*** Raw data Section Begins ***

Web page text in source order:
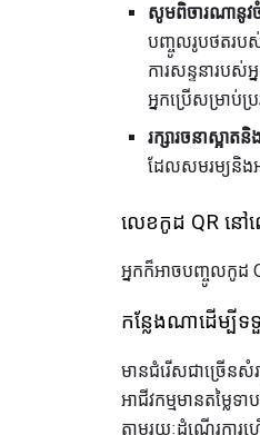
សូមពិចារណានូ
បញ្ចូលរូបថតរបស់
ការសន្ទនារបស់
អ្នកប្រើសម្រាប់
រក្សារចនាស្អាត
ដែលសមរម្យនិងអ
លេខកូដ QR នៅ
អ្នកក៏អាចបញ្ចូលកូដ
កន្លែងណាដើម្បី
មានជំរើសជាច្រើន
អាជីវកម្មមានតម្ល
តាមរយៈដំណើរការ
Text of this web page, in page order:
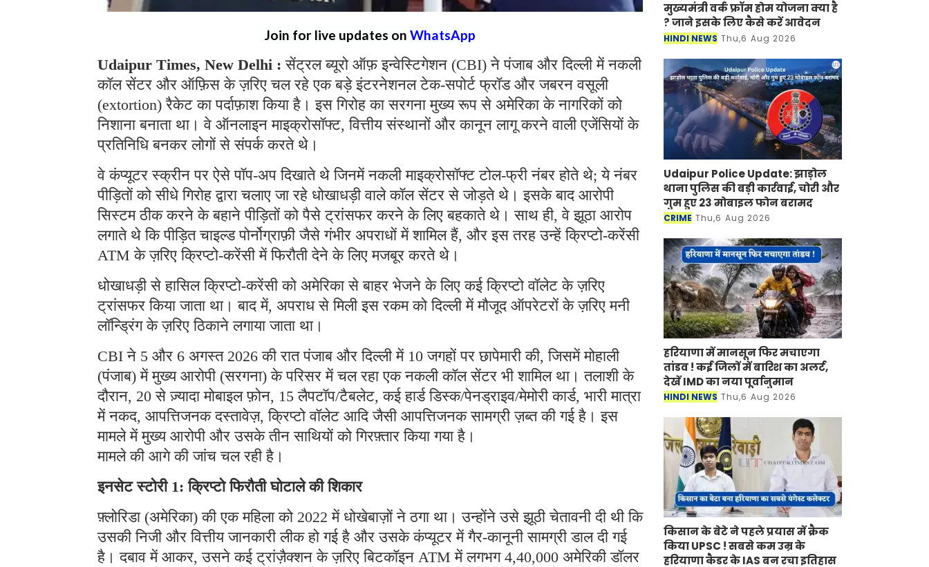
Join for live updates on WhatsApp
Udaipur Times, New Delhi :सेंट्रल ब्यूरो ऑफ़ इन्वेस्टिगेशन (CBI) ने पंजाब और दिल्ली में नकली
कॉल सेंटर और ऑफ़िस के ज़रिए चल रहे एक बड़े इंटरनेशनल टेक-सपोर्ट फ्रॉड और जबरन वसूली
(extortion) रैकेट का पर्दाफ़ाश किया है। इस गिरोह का सरगना मुख्य रूप से अमेरिका के नागरिकों को
निशाना बनाता था। वे ऑनलाइन माइक्रोसॉफ्ट, वित्तीय संस्थानों और कानून लागू करने वाली एजेंसियों के
प्रतिनिधि बनकर लोगों से संपर्क करते थे।
वे कंप्यूटर स्क्रीन पर ऐसे पॉप-अप दिखाते थे जिनमें नकली माइक्रोसॉफ्ट टोल-फ्री नंबर होते थे; ये नंबर
पीड़ितों को सीधे गिरोह द्वारा चलाए जा रहे धोखाधड़ी वाले कॉल सेंटर से जोड़ते थे। इसके बाद आरोपी
सिस्टम ठीक करने के बहाने पीड़ितों को पैसे ट्रांसफर करने के लिए बहकाते थे। साथ ही, वे झूठा आरोप
लगाते थे कि पीड़ित चाइल्ड पोर्नोग्राफ़ी जैसे गंभीर अपराधों में शामिल हैं, और इस तरह उन्हें क्रिप्टो-करेंसी
ATM के ज़रिए क्रिप्टो-करेंसी में फिरौती देने के लिए मजबूर करते थे।
धोखाधड़ी से हासिल क्रिप्टो-करेंसी को अमेरिका से बाहर भेजने के लिए कई क्रिप्टो वॉलेट के ज़रिए
ट्रांसफर किया जाता था। बाद में, अपराध से मिली इस रकम को दिल्ली में मौजूद ऑपरेटरों के ज़रिए मनी
लॉन्ड्रिंग के ज़रिए ठिकाने लगाया जाता था।
CBI ने 5 और 6 अगस्त 2026 की रात पंजाब और दिल्ली में 10 जगहों पर छापेमारी की, जिसमें मोहाली
(पंजाब) में मुख्य आरोपी (सरगना) के परिसर में चल रहा एक नकली कॉल सेंटर भी शामिल था। तलाशी के
दौरान, 20 से ज़्यादा मोबाइल फ़ोन, 15 लैपटॉप/टैबलेट, कई हार्ड डिस्क/पेनड्राइव/मेमोरी कार्ड, भारी मात्रा
में नकद, आपत्तिजनक दस्तावेज़, क्रिप्टो वॉलेट आदि जैसी आपत्तिजनक सामग्री ज़ब्त की गई है। इस
मामले में मुख्य आरोपी और उसके तीन साथियों को गिरफ़्तार किया गया है।
मामले की आगे की जांच चल रही है।
इनसेट स्टोरी 1: क्रिप्टो फिरौती घोटाले की शिकार
फ़्लोरिडा (अमेरिका) की एक महिला को 2022 में धोखेबाज़ों ने ठगा था। उन्होंने उसे झूठी चेतावनी दी थी कि
उसकी निजी और वित्तीय जानकारी लीक हो गई है और उसके कंप्यूटर में गैर-कानूनी सामग्री डाल दी गई
है। दबाव में आकर, उसने कई ट्रांज़ैक्शन के ज़रिए बिटकॉइन ATM में लगभग 4,40,000 अमेरिकी डॉलर
मुख्यमंत्री वर्क फ्रॉम होम योजना क्या है
? जाने इसके लिए कैसे करें आवेदन
HINDI NEWS Thu,6 Aug 2026
Udaipur Police Update: झाड़ोल
थाना पुलिस की बड़ी कार्रवाई, चोरी और
गुम हुए 23 मोबाइल फोन बरामद
CRIME Thu,6 Aug 2026
हरियाणा में मानसून फिर मचाएगा
तांडव ! कई जिलों में बारिश का अलर्ट,
देखें IMD का नया पूर्वानुमान
HINDI NEWS Thu,6 Aug 2026
किसान के बेटे ने पहले प्रयास में क्रैक
किया UPSC ! सबसे कम उम्र के
हरियाणा कैडर के IAS बन रचा इतिहास
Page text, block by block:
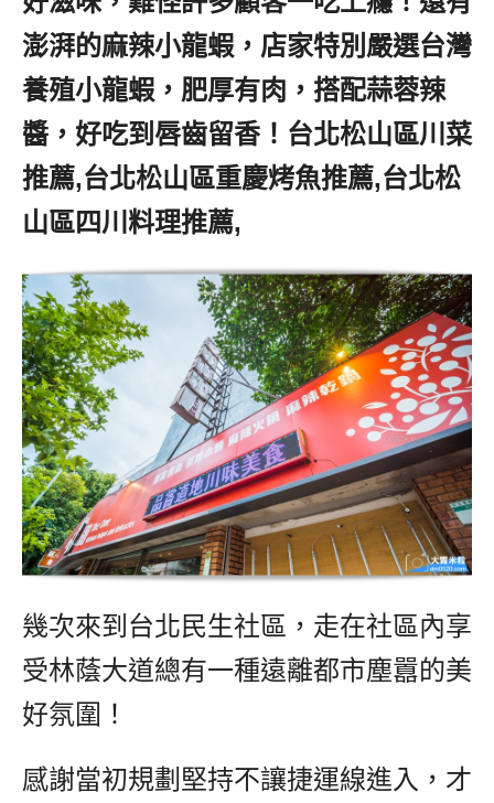
澎湃的麻辣小龍蝦，店家特別嚴選台灣
養殖小龍蝦，肥厚有肉，搭配蒜蓉辣
醬，好吃到唇齒留香！台北松山區川菜
推薦,台北松山區重慶烤魚推薦,台北松
山區四川料理推薦,
幾次來到台北民生社區，走在社區內享
受林蔭大道總有一種遠離都市塵囂的美
好氛圍！
感謝當初規劃堅持不讓捷運線進入，才
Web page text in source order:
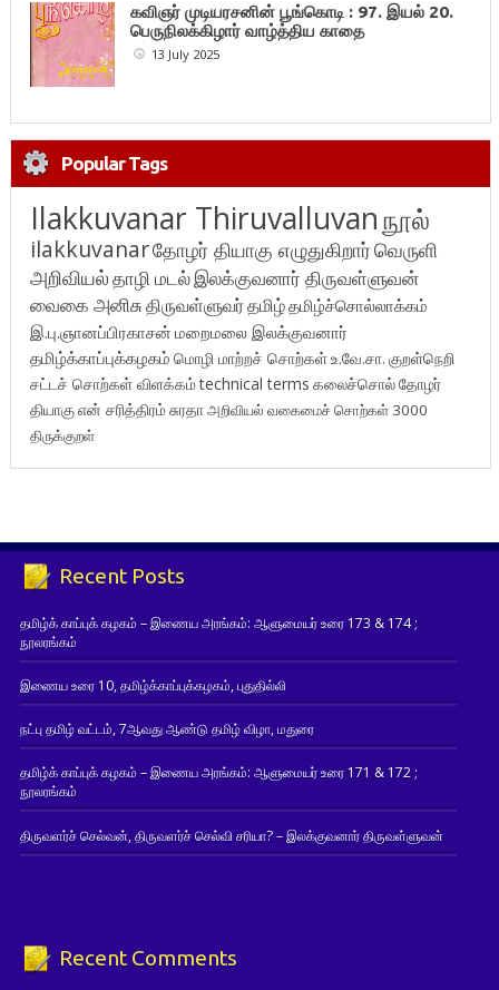
கவிஞர் முடியரசனின் பூங்கொடி : 97. இயல் 20.
பெருநிலக்கிழார் வாழ்த்திய காதை
13 July 2025
Popular Tags
Ilakkuvanar Thiruvalluvanநூல்
ilakkuvanarதோழர் தியாகு எழுதுகிறார்வெருளி
அறிவியல்தாழி மடல்இலக்குவனார் திருவள்ளுவன்
வைகை அனிசுதிருவள்ளுவர்தமிழ்தமிழ்ச்சொல்லாக்கம்
இ.பு.ஞானப்பிரகாசன் மறைமலை இலக்குவனார்
தமிழ்க்காப்புக்கழகம் மொழி மாற்றச் சொற்கள்உ.வே.சா. குறள்நெறி
சட்டச் சொற்கள் விளக்கம்technical terms கலைச்சொல்தோழர்
தியாகுஎன் சரித்திரம்சுரதாஅறிவியல் வகைமைச் சொற்கள் 3000
திருக்குறள்
Recent Posts
தமிழ்க் காப்புக் கழகம் – இணைய அரங்கம்: ஆளுமையர் உரை 173 & 174 ;
நூலரங்கம்
இணைய உரை 10, தமிழ்க்காப்புக்கழகம், புதுதில்லி
நட்பு தமிழ் வட்டம், 7ஆவது ஆண்டு தமிழ் விழா, மதுரை
தமிழ்க் காப்புக் கழகம் – இணைய அரங்கம்: ஆளுமையர் உரை 171 & 172 ;
நூலரங்கம்
திருவளர்ச் செல்வன், திருவளர்ச் செல்வி சரியா? – இலக்குவனார் திருவள்ளுவன்
Recent Comments
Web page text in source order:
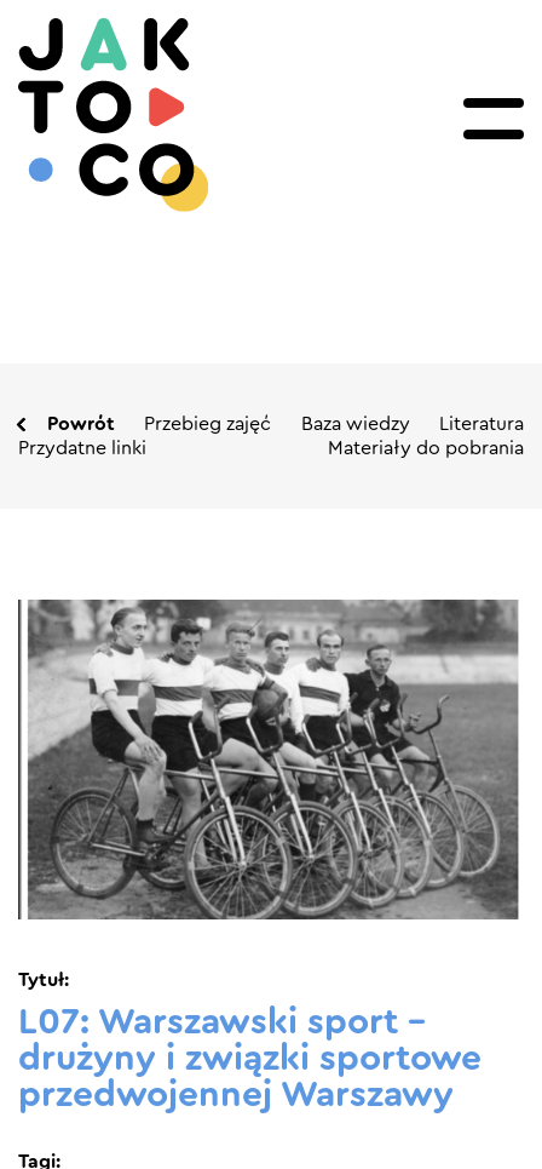
Powrót Przebieg zajęć Baza wiedzy
Literatura
Przydatne linki
Materiały do pobrania
L07: Warszawski sport –
drużyny i związki sportowe
przedwojennej Warszawy
Tytuł:
Tagi:
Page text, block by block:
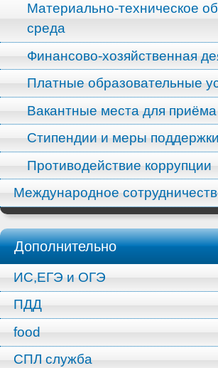
Материально-техническое
среда
Финансово-хозяйственная
Платные образовательные
Вакантные места для
Стипендии и меры
Противодействие коррупции
Международное
Дополнительно
ИС,ЕГЭ и ОГЭ
ПДД
food
СПЛ служба
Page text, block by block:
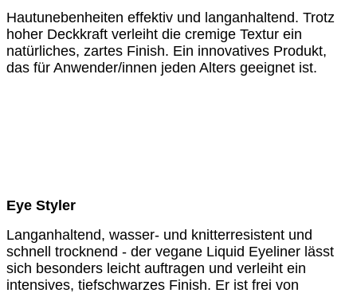
Hautunebenheiten effektiv und langanhaltend. Trotz
hoher Deckkraft verleiht die cremige Textur ein
natürliches, zartes Finish. Ein innovatives Produkt,
das für Anwender/innen jeden Alters geeignet ist.
Eye Styler
Langanhaltend, wasser- und knitterresistent und
schnell trocknend - der vegane Liquid Eyeliner lässt
sich besonders leicht auftragen und verleiht ein
intensives, tiefschwarzes Finish. Er ist frei von
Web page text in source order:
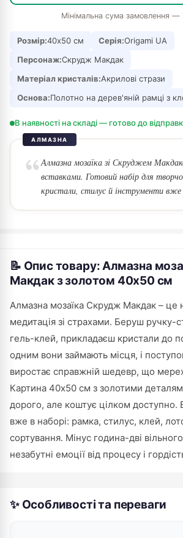
Мінімальна сума замовлення —
Розмір:40х50 см Серія:Origami UA
Персонаж:Скрудж Макдак
Матеріал кристалів:Акрилові стрази
Основа:Полотно на дерев'яній рамці з
В наявності на складі — готово до
АЛМАЗНА
Алмазна мозаїка зі Скруджем
вставками. Готовий набір для
кристали, стилус й інструменти вже
📝 Опис товару: Алмазна
Макдак з золотом 40х50 см
Алмазна мозаїка Скрудж Макдак – це
медитація зі страхами. Беруш ручку-
гель-клей, прикладаєш кристали до
одним вони займають місця, і
виростає справжній шедевр, що
Картина 40х50 см з золотими
дорого, але коштує цілком доступно.
вже в наборі: рамка, стилус, клей,
сортування. Мінус година-дві
незабутні емоції від процесу і
✨ Особливості та переваги
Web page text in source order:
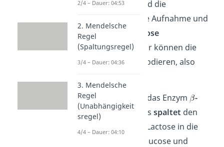
Beim lac-Operon
sind die
für die Aufnahme und
denAbbau
Lactose
verantwortlich. Dafür können die
Genedrei Enzyme
codieren, also
lacZ
: codiert für das Enzym
-
Galactosidase
, esspaltet den
Lactose in die
Glucose und
2/4 – Dauer: 04:53
2. Mendelsche
Regel
(Spaltungsregel)
3/4 – Dauer: 04:36
3. Mendelsche
Regel
(Unabhängigkeit
sregel)
4/4 – Dauer: 04:10
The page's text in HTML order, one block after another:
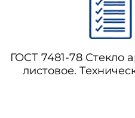
ГОСТ 7481-78 Стекло
листовое.
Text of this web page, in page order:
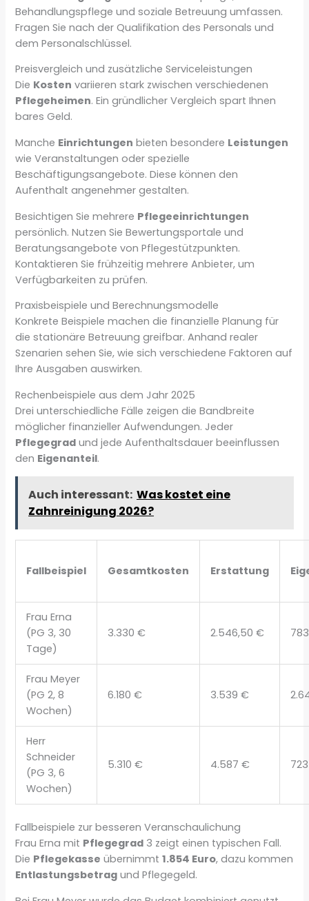
Behandlungspflege und soziale Betreuung umfassen.
Fragen Sie nach der Qualifikation des Personals und
dem Personalschlüssel.
Preisvergleich und zusätzliche Serviceleistungen
Die Kosten variieren stark zwischen verschiedenen
Pflegeheimen. Ein gründlicher Vergleich spart Ihnen
bares Geld.
Manche Einrichtungen bieten besondere Leistungen
wie Veranstaltungen oder spezielle
Beschäftigungsangebote. Diese können den
Aufenthalt angenehmer gestalten.
Besichtigen Sie mehrere Pflegeeinrichtungen
persönlich. Nutzen Sie Bewertungsportale und
Beratungsangebote von Pflegestützpunkten.
Kontaktieren Sie frühzeitig mehrere Anbieter, um
Verfügbarkeiten zu prüfen.
Praxisbeispiele und Berechnungsmodelle
Konkrete Beispiele machen die finanzielle Planung für
die stationäre Betreuung greifbar. Anhand realer
Szenarien sehen Sie, wie sich verschiedene Faktoren auf
Ihre Ausgaben auswirken.
Rechenbeispiele aus dem Jahr 2025
Drei unterschiedliche Fälle zeigen die Bandbreite
möglicher finanzieller Aufwendungen. Jeder
Pflegegrad und jede Aufenthaltsdauer beeinflussen
den Eigenanteil.
Auch interessant: Was kostet eine
Zahnreinigung 2026?
Fallbeispiel Gesamtkosten Erstattung
Frau Erna
(PG 3, 30
Tage)
3.330 € 2.546,50 €
Frau Meyer
(PG 2, 8
Wochen)
6.180 € 3.539 €
Herr
Schneider
(PG 3, 6
Wochen)
5.310 € 4.587 €
Fallbeispiele zur besseren Veranschaulichung
Frau Erna mit Pflegegrad 3 zeigt einen typischen Fall.
Die Pflegekasse übernimmt1.854 Euro, dazu kommen
Entlastungsbetrag und Pflegegeld.
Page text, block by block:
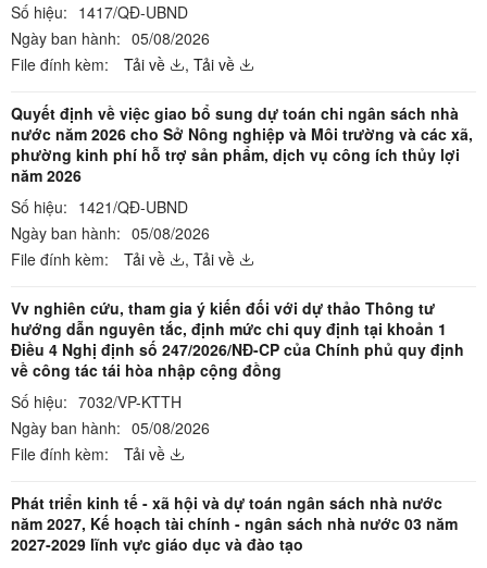
Số hiệu: 1417/QĐ-UBND
Ngày ban hành: 05/08/2026
File đính kèm:
Tải về , Tải về
Quyết định về việc giao bổ sung dự toán chi ngân sách nhà
nước năm 2026 cho Sở Nông nghiệp và Môi trường và các xã,
phường kinh phí hỗ trợ sản phẩm, dịch vụ công ích thủy lợi
năm 2026
Số hiệu: 1421/QĐ-UBND
Ngày ban hành: 05/08/2026
File đính kèm:
Tải về , Tải về
Vv nghiên cứu, tham gia ý kiến đối với dự thảo Thông tư
hướng dẫn nguyên tắc, định mức chi quy định tại khoản 1
Điều 4 Nghị định số 247/2026/NĐ-CP của Chính phủ quy định
về công tác tái hòa nhập cộng đồng
Số hiệu: 7032/VP-KTTH
Ngày ban hành: 05/08/2026
File đính kèm:
Tải về
Phát triển kinh tế - xã hội và dự toán ngân sách nhà nước
năm 2027, Kế hoạch tài chính - ngân sách nhà nước 03 năm
2027-2029 lĩnh vực giáo dục và đào tạo
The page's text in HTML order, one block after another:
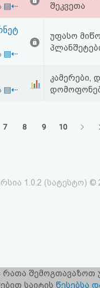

*** Raw data Section Ends ***

What the task asks
Give again, please, precisely the lines that begin the records and run through the line with "(extortion) रैकेट का" in it, keeping both end lines and dropping any pictures.

Solution for this exercise
Web page text in source order:
សូមពិចារណានូ
បញ្ចូលរូបថតរបស់
ការសន្ទនារបស់
អ្នកប្រើសម្រាប់
រក្សារចនាស្អាត
ដែលសមរម្យនិងអ
លេខកូដ QR នៅ
អ្នកក៏អាចបញ្ចូលកូដ
កន្លែងណាដើម្បី
មានជំរើសជាច្រើន
អាជីវកម្មមានតម្ល
តាមរយៈដំណើរការ
Text of this web page, in page order:
Join for live updates on WhatsApp
Udaipur Times, New Delhi :सेंट्रल ब्यूरो ऑफ़ इन्वेस्टिगेशन (CBI) ने पंजाब और दिल्ली में नकली
कॉल सेंटर और ऑफ़िस के ज़रिए चल रहे एक बड़े इंटरनेशनल टेक-सपोर्ट फ्रॉड और जबरन वसूली
(extortion) रैकेट का पर्दाफ़ाश किया है। इस गिरोह का सरगना मुख्य रूप से अमेरिका के नागरिकों को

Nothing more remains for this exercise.